The myth of “objective” news, according to Ben Bagdikian in his book The Media Monopoly, was created by newspapers in order to avoid alientating advertisers. Anyone who believes that any given newspaper is objective is a sucker and should apply to the Accordion Guy Remedial Media Literacy Course. For the low cost of just one Apple PowerBook a year*, I will tell you what to think!
Isn’t there a line in Macchiavelli’s The Prince that warns you about the dangers of surrounding yourself with yes-men and listening only to them? My copy’s nowhere near me, but I’m sure there’s a classics major among you…
(* I stole this idea from Cory Doctorow, whose plan is to keep himself on top of the tech wave by creating a religion where he is the chief cleric and adherents must buy him the latest and fastest PowerBook once a year. “I’d only have to recruit one person,” he says.)

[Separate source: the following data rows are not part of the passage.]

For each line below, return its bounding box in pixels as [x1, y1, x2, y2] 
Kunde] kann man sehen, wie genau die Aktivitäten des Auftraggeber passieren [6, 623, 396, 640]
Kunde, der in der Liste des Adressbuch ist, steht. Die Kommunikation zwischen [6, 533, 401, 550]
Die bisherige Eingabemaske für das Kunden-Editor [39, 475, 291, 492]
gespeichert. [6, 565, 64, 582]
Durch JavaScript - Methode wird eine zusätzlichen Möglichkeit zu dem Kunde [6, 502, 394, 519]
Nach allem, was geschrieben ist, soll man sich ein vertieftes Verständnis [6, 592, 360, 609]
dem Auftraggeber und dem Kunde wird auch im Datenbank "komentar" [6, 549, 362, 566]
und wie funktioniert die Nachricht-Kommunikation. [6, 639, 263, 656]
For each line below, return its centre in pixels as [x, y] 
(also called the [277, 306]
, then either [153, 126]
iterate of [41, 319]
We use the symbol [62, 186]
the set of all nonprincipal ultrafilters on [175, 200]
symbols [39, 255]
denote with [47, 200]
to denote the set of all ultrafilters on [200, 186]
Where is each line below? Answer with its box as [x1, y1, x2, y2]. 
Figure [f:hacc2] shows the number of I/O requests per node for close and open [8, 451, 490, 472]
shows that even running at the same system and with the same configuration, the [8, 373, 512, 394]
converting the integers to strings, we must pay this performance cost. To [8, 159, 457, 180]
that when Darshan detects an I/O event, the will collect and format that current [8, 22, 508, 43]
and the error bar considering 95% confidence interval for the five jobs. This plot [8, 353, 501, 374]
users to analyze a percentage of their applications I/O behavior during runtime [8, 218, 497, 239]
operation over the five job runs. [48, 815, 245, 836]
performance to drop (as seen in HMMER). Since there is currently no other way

Cats and other unsexy things
Nerve gets it right about cats:
Attachment to a non-human mammal that doesn’t give a fuck about you bespeaks emotional damage. It’s the kind that transforms you from “alluringly quirky” to “certifiable.”
Remember, folks: Cats are not pets. They’re egg rolls waiting to happen.
Cats are but one of the fifty items on their “Unsexy List”. Yes, it’s filler written by a bunch of people who gathered in the Nerve.com employee lounge over Snackwell cookies (“they’re low fat!”) who’d be operating the fry machine at McDonald’s if there weren’t an Internet, but:
a) it’s sorta funny
b) you probably don’t want these people touching your food.